Fred Hunt, a local amateur playing for Exeter City’s reserves immediately before the First World War, survived the armed conflict only to die of dysentery and pneumonia in Palestine a week before the armistice in November 1918. Although he did not play for the first team, he is recorded in this section of the archive in common with all thirteen Exeter City players who lost their lives in events related to the conflict of 1914-18.
Fred, Exeter-born and bred in keeping with nearly all of the club’s amateur players who died in the Great War, is first noted as playing for St Leonard’s in Exeter before turning out for Topsham St Margaret’s. Having had a few games for Bath City, he is recorded as appearing for Exeter City’s reserve team in the Plymouth and District league towards the end of 1911/12 and again in each of the following two seasons. Reportedly also having a few games in September 1914, soon after the outbreak of war, he would have often played alongside the generation of City’s amateurs who were to perish in the Great War: Fred Bailey, Edwin Clark, Billy Stoneman, John Webb and George White.
A full-back and described as ‘a very keen and clever soccer footballer’, he was employed at Harry Hems’ Ecclesiastical Art Works in Longbrook Street just a few streets from St James’ Park.
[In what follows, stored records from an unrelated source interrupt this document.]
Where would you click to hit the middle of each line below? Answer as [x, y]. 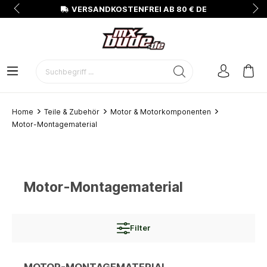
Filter [140, 228]
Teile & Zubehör [72, 112]
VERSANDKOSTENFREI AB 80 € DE [139, 9]
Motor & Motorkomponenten [161, 112]
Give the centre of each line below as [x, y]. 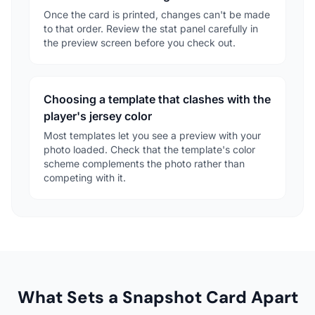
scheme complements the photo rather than [144, 163]
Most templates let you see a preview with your [152, 135]
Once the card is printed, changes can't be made [157, 14]
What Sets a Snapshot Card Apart [157, 297]
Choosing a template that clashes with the [157, 99]
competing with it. [85, 177]
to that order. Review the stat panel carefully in [151, 28]
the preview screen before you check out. [140, 42]
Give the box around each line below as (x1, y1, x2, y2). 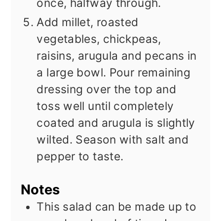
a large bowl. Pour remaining (37, 66, 191, 80)
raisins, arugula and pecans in (37, 49, 197, 63)
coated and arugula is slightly (37, 116, 195, 130)
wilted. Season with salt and (37, 133, 189, 147)
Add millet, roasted (37, 15, 139, 30)
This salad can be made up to (37, 199, 197, 214)
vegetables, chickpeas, (37, 32, 161, 46)
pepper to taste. (37, 149, 124, 164)
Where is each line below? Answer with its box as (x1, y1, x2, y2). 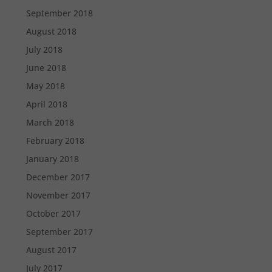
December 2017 (26, 171, 90, 183)
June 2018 (26, 61, 67, 73)
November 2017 (26, 189, 91, 201)
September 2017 (26, 225, 93, 237)
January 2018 (26, 152, 80, 165)
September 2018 (26, 7, 93, 19)
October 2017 (26, 207, 81, 219)
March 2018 (26, 116, 75, 128)
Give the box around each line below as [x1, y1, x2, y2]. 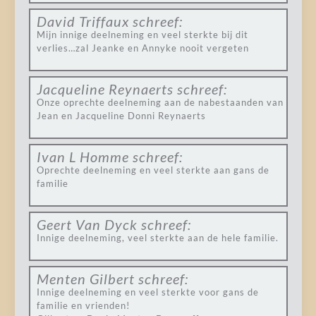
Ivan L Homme [36, 148, 129, 165]
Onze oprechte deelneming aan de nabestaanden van [36, 97, 284, 108]
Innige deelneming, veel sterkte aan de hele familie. [36, 232, 279, 243]
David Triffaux [36, 13, 129, 30]
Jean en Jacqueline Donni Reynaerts [36, 110, 206, 121]
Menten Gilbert [36, 270, 135, 287]
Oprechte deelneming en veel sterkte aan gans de [36, 164, 269, 176]
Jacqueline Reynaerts [36, 80, 174, 97]
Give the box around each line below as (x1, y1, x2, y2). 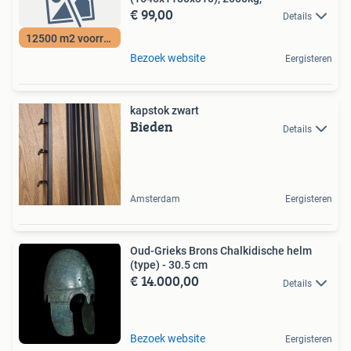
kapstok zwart (130, 104, 199, 118)
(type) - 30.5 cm (130, 259, 208, 272)
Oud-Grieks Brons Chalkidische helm (130, 244, 312, 258)
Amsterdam (130, 194, 180, 205)
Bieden (130, 116, 173, 138)
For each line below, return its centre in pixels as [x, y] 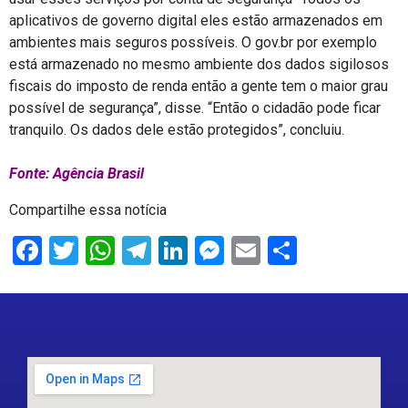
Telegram [210, 250]
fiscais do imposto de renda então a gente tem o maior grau [199, 86]
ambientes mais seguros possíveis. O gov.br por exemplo [193, 42]
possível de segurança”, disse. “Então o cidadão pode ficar [195, 108]
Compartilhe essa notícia [88, 210]
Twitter [123, 250]
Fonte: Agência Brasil [76, 173]
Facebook [102, 250]
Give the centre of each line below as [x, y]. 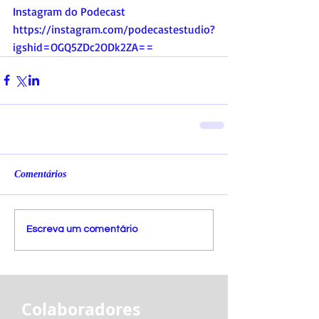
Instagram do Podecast [69, 11]
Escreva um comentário [82, 230]
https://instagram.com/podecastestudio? [114, 29]
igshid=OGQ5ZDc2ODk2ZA [75, 47]
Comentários [40, 174]
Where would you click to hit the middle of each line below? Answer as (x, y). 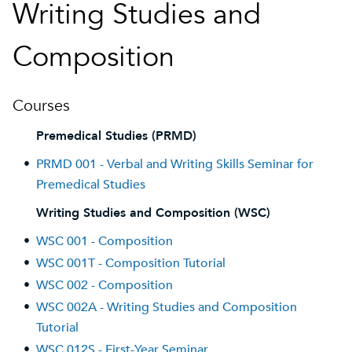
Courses (41, 106)
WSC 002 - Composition (104, 285)
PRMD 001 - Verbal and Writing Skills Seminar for (175, 164)
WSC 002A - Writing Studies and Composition (167, 307)
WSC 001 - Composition (104, 241)
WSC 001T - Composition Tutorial (131, 263)
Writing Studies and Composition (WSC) (153, 213)
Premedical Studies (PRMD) (116, 136)
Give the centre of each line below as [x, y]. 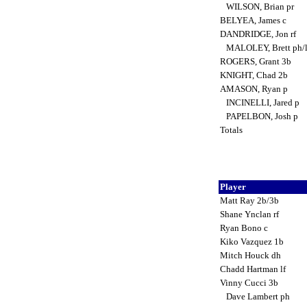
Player [234, 186]
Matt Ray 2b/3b [250, 200]
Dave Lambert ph [256, 296]
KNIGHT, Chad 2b [255, 75]
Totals [232, 130]
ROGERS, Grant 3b [256, 61]
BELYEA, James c [254, 20]
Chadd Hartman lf [254, 269]
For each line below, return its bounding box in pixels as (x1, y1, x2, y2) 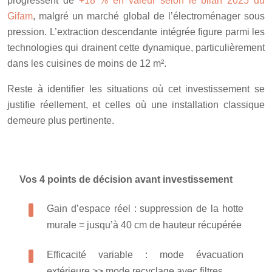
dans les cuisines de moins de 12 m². (7, 58, 166, 69)
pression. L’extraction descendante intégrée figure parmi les (7, 26, 265, 37)
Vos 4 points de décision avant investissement (19, 174, 233, 185)
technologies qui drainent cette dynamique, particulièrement (7, 42, 265, 53)
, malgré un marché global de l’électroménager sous (33, 10, 265, 21)
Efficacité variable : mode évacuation (47, 249, 243, 260)
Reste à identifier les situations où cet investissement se (7, 83, 265, 94)
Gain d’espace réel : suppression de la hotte (47, 203, 243, 214)
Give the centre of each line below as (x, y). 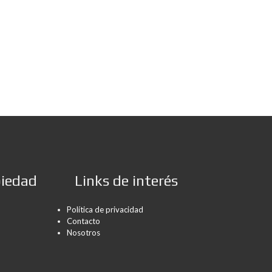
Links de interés (126, 181)
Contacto (83, 221)
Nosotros (83, 233)
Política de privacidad (105, 209)
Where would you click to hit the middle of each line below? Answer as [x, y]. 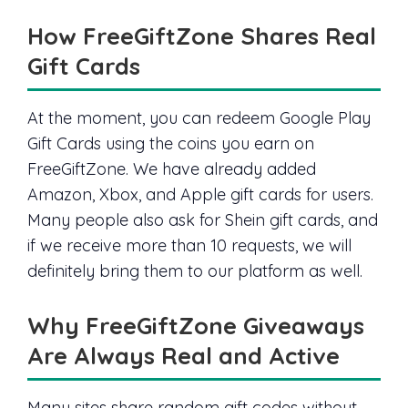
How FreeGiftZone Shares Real [202, 36]
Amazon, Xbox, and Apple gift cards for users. [200, 195]
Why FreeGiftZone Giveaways [196, 326]
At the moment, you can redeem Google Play [199, 118]
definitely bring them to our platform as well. [195, 271]
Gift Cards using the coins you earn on [171, 144]
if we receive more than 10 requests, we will [189, 246]
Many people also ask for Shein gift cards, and [203, 220]
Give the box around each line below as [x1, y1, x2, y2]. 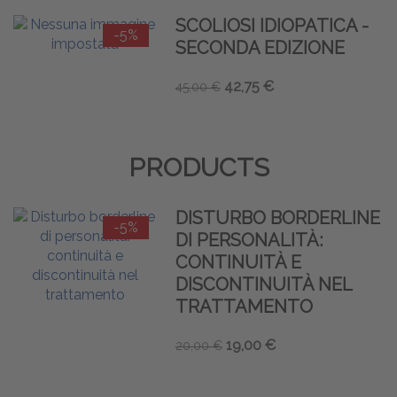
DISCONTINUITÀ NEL [175, 273, 352, 295]
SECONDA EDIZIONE [175, 36, 345, 58]
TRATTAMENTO [175, 295, 313, 317]
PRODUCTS [128, 152, 269, 183]
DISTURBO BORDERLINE [175, 206, 380, 229]
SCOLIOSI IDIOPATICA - [175, 14, 369, 36]
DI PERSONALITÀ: [175, 229, 323, 251]
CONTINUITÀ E [175, 251, 301, 273]
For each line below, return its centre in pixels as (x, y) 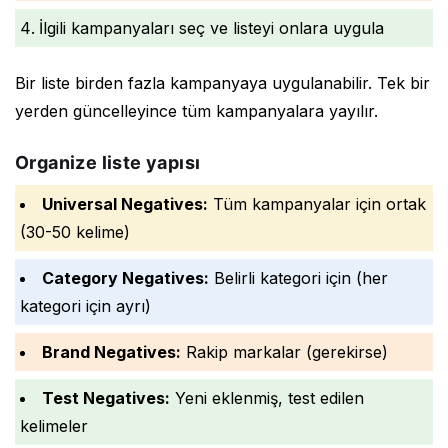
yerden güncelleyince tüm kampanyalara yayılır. (196, 110)
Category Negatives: (125, 277)
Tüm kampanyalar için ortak (317, 203)
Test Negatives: (106, 397)
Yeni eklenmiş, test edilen (267, 397)
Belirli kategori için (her (298, 277)
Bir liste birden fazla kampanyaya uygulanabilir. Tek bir (222, 82)
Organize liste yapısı (108, 162)
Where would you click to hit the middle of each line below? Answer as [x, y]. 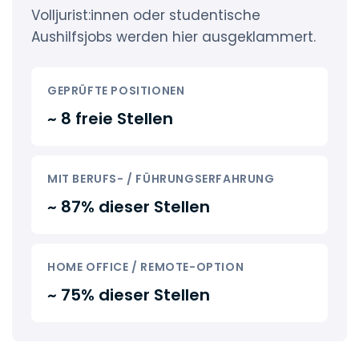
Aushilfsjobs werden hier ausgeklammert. [173, 37]
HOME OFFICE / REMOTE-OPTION [146, 267]
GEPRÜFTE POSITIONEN [116, 91]
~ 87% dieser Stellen [129, 207]
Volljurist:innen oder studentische [146, 15]
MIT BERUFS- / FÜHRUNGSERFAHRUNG [161, 179]
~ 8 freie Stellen [110, 119]
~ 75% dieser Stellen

Keen to enlist in the war effort, he left for India with the 2/4 Devons in December 1914 along with Exeter City director Norman Kendall, trainer Syd Greenway and professional player Alf Green. Later, as a sergeant attached to the 1/123rd Outram Rifles, he took part in actions against Turkish forces after arriving in Egypt in October 1917. Subsequently serving in Gaza, Frederick Hunt died of dysentery and pneumonia in Palestine on 4 November 1918.
There is a memorial to Fred in Exeter’s Higher Cemetery.